[RECORDS SUPPLIED — start]
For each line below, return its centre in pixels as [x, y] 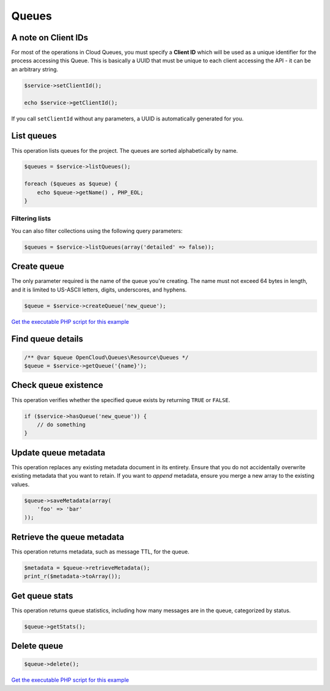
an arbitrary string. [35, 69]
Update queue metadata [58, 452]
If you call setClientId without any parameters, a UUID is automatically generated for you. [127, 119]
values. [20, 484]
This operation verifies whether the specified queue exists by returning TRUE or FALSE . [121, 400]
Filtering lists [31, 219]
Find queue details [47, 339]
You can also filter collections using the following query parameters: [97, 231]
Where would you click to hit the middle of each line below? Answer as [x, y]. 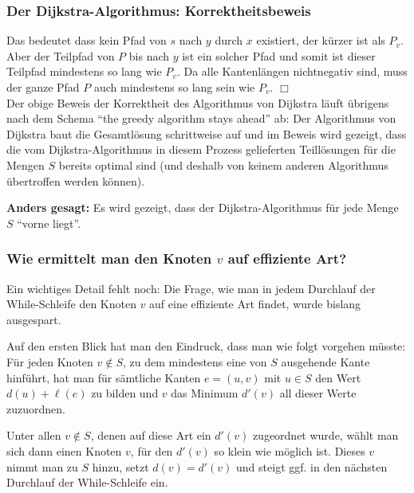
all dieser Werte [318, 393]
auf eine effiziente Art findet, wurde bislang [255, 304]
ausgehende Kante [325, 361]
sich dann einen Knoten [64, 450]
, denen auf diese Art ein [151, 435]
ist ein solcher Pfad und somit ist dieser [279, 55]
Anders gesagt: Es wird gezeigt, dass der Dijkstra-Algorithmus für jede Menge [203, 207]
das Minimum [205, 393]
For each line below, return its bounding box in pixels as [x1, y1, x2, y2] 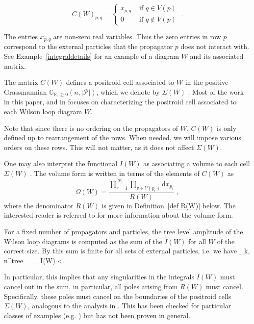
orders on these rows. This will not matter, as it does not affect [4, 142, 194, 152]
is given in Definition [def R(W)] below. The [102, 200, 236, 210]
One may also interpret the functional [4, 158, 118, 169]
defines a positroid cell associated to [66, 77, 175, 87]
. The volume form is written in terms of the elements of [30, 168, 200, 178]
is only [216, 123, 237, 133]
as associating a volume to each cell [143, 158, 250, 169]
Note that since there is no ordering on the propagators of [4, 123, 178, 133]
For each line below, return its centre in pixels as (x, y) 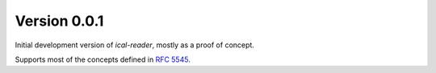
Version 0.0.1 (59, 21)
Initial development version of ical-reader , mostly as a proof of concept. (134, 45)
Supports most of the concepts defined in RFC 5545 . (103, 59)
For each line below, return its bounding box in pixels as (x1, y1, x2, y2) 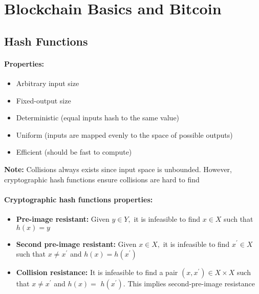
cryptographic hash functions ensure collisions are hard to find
[RECORDS SUPPLIED — finish]
[RECORDS SUPPLIED — start]
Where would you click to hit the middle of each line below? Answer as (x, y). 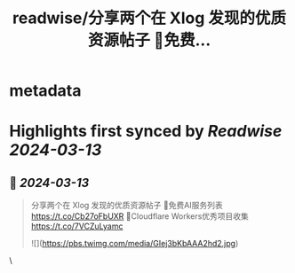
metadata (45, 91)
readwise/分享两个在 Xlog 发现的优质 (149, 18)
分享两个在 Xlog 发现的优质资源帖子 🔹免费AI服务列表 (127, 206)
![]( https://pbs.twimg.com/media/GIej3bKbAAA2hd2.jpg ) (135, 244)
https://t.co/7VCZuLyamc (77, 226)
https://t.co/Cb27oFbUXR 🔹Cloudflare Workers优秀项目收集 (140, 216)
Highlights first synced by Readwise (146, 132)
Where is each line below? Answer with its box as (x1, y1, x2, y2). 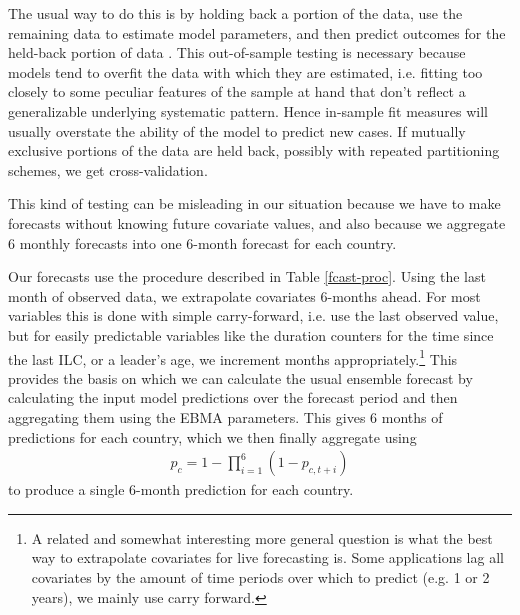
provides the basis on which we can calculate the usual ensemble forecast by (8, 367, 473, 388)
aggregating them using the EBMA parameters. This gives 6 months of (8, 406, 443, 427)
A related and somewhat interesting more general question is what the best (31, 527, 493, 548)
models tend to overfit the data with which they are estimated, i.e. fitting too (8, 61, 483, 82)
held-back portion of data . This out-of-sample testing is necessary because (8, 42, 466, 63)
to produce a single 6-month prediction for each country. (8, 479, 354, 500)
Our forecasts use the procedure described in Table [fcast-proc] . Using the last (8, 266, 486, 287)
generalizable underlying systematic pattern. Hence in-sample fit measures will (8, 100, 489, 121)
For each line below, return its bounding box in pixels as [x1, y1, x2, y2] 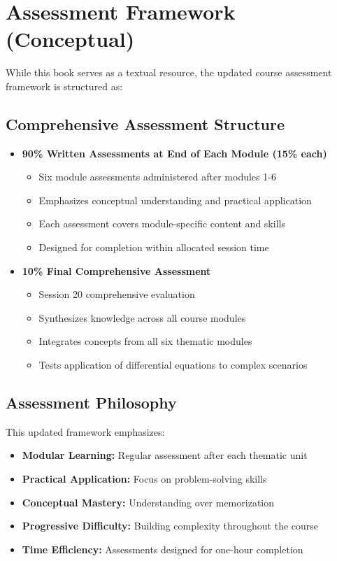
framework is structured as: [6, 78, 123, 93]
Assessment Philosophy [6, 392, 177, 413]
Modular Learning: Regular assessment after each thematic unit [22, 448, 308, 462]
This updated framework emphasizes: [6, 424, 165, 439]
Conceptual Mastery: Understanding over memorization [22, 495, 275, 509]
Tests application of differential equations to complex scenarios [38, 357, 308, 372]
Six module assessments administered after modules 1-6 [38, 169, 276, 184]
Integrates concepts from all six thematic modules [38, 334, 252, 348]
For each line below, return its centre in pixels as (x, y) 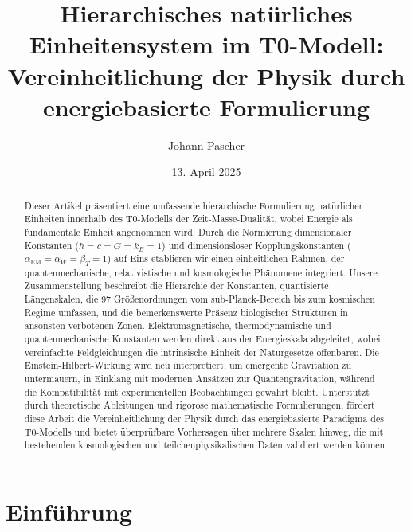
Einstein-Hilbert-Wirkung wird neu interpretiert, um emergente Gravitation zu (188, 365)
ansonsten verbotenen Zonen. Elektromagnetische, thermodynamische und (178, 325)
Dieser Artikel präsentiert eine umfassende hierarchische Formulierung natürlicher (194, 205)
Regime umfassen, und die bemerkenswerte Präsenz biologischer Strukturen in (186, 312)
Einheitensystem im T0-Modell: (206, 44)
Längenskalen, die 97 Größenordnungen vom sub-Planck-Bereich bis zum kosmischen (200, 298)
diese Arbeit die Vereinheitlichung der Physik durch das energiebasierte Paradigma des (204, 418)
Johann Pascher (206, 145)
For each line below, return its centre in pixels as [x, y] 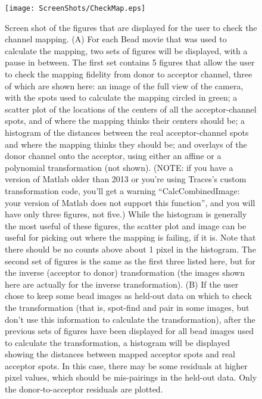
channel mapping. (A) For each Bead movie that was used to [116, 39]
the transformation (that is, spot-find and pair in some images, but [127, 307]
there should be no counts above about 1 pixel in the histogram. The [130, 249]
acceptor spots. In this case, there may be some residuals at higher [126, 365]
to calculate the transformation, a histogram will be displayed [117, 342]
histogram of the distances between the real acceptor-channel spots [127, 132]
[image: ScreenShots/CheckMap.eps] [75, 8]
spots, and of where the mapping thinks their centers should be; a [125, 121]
[RECORDS SUPPLIED — finish]
[RECORDS SUPPLIED — start]
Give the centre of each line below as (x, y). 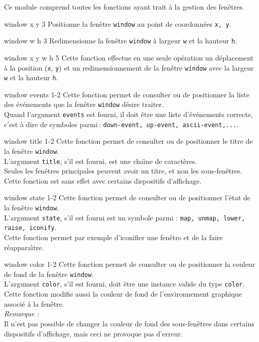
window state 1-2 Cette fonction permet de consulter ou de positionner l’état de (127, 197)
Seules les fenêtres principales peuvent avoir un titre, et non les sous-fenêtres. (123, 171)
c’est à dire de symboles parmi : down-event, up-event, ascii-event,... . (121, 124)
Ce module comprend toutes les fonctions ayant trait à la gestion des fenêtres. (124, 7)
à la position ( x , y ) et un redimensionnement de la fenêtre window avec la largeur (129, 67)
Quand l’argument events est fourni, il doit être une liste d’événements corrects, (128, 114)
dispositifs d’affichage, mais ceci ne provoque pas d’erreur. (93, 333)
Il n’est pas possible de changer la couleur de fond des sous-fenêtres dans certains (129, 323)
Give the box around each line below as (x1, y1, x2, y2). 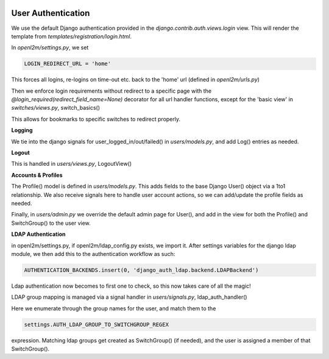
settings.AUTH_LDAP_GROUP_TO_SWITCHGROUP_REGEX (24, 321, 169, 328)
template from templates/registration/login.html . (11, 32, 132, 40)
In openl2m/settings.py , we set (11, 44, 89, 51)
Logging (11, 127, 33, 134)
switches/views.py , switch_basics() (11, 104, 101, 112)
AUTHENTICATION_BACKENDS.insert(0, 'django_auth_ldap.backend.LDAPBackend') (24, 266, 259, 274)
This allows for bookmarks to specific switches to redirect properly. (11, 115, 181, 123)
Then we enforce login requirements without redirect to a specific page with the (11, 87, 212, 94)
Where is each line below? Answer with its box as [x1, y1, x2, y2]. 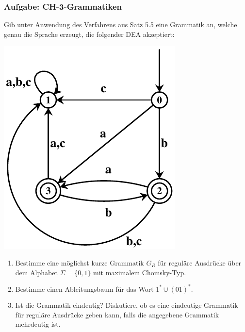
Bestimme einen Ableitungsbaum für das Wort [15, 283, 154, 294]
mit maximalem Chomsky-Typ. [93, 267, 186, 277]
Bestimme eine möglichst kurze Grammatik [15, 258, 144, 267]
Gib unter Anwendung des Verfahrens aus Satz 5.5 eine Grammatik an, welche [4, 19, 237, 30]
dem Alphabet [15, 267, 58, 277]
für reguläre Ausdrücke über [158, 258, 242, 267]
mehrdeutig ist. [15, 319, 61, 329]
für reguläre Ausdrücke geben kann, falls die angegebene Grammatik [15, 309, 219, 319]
[RECORDS SUPPLIED — finish]
REQUIRED ACTION: Output only the lines above from the line that holds "held-back portion of" through the line that holds "Johann Pascher (206, 145)", both ends included, and exclude pictures.

RESULT OF THE TASK:
held-back portion of data . This out-of-sample testing is necessary because (8, 42, 466, 63)
to produce a single 6-month prediction for each country. (8, 479, 354, 500)
Our forecasts use the procedure described in Table [fcast-proc] . Using the last (8, 266, 486, 287)
generalizable underlying systematic pattern. Hence in-sample fit measures will (8, 100, 489, 121)
For each line below, return its bounding box in pixels as [x1, y1, x2, y2] 
framework is structured as: [6, 78, 123, 93]
Assessment Philosophy [6, 392, 177, 413]
Modular Learning: Regular assessment after each thematic unit [22, 448, 308, 462]
This updated framework emphasizes: [6, 424, 165, 439]
Conceptual Mastery: Understanding over memorization [22, 495, 275, 509]
Tests application of differential equations to complex scenarios [38, 357, 308, 372]
Six module assessments administered after modules 1-6 [38, 169, 276, 184]
Integrates concepts from all six thematic modules [38, 334, 252, 348]
For each line below, return its centre in pixels as (x, y) 
Einstein-Hilbert-Wirkung wird neu interpretiert, um emergente Gravitation zu (188, 365)
ansonsten verbotenen Zonen. Elektromagnetische, thermodynamische und (178, 325)
Dieser Artikel präsentiert eine umfassende hierarchische Formulierung natürlicher (194, 205)
Regime umfassen, und die bemerkenswerte Präsenz biologischer Strukturen in (186, 312)
Einheitensystem im T0-Modell: (206, 44)
Längenskalen, die 97 Größenordnungen vom sub-Planck-Bereich bis zum kosmischen (200, 298)
diese Arbeit die Vereinheitlichung der Physik durch das energiebasierte Paradigma des (204, 418)
Johann Pascher (206, 145)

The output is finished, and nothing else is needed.